Sonic the HedgehogTempo agora para escrever um artigo de um verdadeiro clássico. Este foi o jogo que realmente colocou a Mega Drive no mapa, especialmente em solo americano e europeu. Apesar de antes de Sonic the Hedgehog a Mega Drive já tinha alguns jogos excelentes, como Revenge of the Shinobi, Altered Beast ou Golden Axe, foi apenas com o lançamento deste Sonic the Hedgehog que a Mega Drive passou a liderar temporariamente o território americano e também o europeu. É um dos jogos que melhores memórias guardo da minha infância, apesar de só ter entrado para a minha colecção neste ano de 2013, quando consegui finalmente comprar uma Sega Mega Drive. A minha cópia foi comprada no bar 1UP em Lisboa, tendo-me custado quase 4€. Está completa e em óptimo estado. Curiosamente, um dos primeiros artigos deste blogue incidiu no primeiro videojogo que alguma vez tive, o Sonic the Hedgehog, mas para a Master System. Será um paralelismo interessante.

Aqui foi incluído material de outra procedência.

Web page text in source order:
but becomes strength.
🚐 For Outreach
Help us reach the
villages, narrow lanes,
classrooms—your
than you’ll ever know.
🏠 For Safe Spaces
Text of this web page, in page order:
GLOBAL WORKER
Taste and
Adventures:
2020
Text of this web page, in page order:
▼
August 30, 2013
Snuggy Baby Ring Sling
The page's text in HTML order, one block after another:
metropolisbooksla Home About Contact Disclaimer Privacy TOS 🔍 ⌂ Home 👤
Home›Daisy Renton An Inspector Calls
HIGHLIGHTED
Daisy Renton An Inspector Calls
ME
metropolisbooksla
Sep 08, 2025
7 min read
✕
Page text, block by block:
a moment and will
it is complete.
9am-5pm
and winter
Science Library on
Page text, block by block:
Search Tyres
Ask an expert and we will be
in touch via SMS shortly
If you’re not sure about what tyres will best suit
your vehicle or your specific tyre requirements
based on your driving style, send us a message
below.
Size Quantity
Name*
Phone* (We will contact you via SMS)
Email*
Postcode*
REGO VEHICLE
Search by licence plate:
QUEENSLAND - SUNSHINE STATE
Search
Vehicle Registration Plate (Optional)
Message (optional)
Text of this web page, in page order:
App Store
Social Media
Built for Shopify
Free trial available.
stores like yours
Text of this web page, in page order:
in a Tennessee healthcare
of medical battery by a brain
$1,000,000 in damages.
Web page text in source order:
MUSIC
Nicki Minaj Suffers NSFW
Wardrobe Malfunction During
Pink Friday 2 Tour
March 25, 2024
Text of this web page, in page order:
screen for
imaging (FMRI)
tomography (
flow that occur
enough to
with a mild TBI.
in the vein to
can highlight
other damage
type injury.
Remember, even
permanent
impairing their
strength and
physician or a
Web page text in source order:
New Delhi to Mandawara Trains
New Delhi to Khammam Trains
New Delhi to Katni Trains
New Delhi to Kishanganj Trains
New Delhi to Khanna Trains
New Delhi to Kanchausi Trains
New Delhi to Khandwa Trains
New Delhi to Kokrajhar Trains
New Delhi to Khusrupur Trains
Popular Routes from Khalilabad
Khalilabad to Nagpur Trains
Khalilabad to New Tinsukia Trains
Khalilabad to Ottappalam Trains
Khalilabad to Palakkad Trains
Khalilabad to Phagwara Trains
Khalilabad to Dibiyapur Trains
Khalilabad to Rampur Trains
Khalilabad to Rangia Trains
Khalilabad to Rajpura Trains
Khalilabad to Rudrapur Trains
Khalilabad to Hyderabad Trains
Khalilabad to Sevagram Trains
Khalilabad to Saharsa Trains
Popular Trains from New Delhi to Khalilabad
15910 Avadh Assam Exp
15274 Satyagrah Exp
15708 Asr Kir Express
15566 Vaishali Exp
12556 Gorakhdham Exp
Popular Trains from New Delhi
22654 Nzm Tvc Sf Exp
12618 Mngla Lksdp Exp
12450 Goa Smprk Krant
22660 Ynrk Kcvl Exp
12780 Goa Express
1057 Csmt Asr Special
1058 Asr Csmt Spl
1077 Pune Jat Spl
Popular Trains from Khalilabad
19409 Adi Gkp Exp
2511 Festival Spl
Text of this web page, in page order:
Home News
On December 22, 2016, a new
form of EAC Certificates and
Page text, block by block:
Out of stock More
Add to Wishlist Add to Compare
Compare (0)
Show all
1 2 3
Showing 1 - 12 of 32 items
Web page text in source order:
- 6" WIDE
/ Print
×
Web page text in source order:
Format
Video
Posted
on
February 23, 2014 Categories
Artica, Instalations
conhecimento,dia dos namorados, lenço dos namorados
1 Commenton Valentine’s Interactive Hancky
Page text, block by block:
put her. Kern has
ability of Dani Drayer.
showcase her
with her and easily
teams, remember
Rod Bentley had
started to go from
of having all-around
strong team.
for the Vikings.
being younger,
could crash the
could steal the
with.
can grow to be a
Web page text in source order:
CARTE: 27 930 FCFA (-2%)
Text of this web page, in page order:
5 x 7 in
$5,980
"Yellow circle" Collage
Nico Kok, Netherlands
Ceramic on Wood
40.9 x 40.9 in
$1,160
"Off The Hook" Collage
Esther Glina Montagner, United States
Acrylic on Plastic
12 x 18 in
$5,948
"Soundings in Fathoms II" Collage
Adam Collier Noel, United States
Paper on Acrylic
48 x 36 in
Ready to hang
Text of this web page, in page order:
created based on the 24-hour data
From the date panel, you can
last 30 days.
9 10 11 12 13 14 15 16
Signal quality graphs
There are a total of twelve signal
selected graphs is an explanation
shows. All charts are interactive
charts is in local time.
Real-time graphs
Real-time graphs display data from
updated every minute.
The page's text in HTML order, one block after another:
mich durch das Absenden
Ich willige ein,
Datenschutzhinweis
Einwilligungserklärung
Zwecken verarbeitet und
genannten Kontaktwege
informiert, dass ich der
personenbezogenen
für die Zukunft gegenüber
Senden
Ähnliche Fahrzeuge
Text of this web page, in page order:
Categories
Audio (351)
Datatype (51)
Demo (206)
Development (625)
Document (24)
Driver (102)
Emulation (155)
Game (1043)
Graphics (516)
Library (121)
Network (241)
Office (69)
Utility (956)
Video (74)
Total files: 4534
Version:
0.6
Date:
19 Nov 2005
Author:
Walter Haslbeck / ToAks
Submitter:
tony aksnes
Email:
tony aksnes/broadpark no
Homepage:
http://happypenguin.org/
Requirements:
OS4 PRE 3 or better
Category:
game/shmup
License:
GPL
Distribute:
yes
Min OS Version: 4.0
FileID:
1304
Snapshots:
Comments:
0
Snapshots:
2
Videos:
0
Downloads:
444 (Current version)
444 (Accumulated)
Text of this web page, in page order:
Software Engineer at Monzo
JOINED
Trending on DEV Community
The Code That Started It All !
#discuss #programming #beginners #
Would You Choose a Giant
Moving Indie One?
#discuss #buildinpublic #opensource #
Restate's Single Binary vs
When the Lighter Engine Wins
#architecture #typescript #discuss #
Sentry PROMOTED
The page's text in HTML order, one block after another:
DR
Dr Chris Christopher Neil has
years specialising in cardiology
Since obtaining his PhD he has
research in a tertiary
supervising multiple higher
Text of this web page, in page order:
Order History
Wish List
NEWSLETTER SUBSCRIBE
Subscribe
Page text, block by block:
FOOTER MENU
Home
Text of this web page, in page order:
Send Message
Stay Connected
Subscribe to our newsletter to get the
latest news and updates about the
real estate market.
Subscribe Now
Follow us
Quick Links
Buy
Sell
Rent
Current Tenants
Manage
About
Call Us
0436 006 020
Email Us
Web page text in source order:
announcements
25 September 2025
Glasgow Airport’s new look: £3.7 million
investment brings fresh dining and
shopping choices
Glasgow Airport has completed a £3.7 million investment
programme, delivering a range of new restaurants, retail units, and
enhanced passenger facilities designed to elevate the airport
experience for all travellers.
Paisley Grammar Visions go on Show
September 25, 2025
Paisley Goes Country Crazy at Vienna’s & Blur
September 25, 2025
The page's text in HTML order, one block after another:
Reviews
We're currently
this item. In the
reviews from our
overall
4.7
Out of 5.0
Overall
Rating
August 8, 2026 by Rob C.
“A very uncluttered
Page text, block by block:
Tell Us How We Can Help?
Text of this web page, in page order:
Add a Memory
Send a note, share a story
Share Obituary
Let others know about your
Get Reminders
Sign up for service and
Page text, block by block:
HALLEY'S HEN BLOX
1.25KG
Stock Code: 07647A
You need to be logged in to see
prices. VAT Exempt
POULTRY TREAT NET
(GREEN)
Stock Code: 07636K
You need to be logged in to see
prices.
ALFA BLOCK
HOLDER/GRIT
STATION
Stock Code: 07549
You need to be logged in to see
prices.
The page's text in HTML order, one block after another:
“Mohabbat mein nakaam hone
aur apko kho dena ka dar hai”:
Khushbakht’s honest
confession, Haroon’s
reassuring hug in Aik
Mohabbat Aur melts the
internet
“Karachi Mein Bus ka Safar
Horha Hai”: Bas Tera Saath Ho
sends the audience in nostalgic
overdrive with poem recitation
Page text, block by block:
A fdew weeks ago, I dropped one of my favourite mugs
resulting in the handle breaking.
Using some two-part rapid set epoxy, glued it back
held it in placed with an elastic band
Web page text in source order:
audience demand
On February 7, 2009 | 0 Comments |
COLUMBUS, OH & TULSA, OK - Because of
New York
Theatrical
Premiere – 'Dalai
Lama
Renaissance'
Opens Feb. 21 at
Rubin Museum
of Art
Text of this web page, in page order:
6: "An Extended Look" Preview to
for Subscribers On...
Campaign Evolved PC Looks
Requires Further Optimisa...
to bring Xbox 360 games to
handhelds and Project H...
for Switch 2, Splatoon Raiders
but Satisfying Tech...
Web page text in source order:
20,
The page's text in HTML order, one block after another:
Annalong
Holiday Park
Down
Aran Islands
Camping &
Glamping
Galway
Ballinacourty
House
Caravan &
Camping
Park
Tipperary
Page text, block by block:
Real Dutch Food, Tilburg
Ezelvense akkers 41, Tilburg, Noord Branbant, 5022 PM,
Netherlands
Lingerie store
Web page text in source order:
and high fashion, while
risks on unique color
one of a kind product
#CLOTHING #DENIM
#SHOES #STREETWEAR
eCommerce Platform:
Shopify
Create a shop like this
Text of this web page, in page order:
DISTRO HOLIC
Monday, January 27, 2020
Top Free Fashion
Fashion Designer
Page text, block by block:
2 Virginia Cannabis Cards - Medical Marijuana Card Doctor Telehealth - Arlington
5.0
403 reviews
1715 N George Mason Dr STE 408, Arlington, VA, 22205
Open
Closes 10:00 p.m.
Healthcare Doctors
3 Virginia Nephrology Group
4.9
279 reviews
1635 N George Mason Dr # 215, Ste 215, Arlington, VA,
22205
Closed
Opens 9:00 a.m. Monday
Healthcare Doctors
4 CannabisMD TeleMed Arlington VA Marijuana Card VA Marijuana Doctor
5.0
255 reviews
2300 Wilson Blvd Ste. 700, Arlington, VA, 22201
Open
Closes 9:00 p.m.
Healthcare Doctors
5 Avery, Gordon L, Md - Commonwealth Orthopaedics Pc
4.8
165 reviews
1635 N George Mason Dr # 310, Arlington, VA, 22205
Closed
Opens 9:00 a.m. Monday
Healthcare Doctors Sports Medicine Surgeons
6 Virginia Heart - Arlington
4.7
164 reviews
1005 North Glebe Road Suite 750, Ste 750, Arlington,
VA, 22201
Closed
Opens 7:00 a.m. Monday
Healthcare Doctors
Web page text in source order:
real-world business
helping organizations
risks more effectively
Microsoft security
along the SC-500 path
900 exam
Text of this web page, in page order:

Sonic the Hedgehog - Sega Mega Drive

Jogo com caixa e manuais.

Sonic não é a primeira escolha da SEGA para uma das suas mascotes, com Alex Kidd, Wonderboy ou mesmo a nave do Fantasy Zone terem tentado esse lugar sem grande sucesso. Assim sendo, e continuando na onda de “Genesis does what Nintendon’t”, a Sega quis apostar numa mascote que fosse a antítese total de Mario. O resultado, após diversos candidatos propostos, foi um certo ouriço azul bastante veloz e com uma personalidade mais “cool” para a faixa jovem dos anos 90. E enquanto isso seria suficiente para uma boa campanha de marketing, ser um bom jogo era imprescindível e de facto Sonic the Hedgehog é um excelente jogo de plataformas. A história é simples, como todos os jogos do género eram: um cientista maluco de nome Dr. Ivo Robotnik, ou simplesmente Eggman como era conhecido no Japão tenciona dominar o mundo, transformando inocentes animais em robôs. Sonic, o jovem e irreverente ouriço, é o único que se revolta contra Robotnik e o resto já sabemos.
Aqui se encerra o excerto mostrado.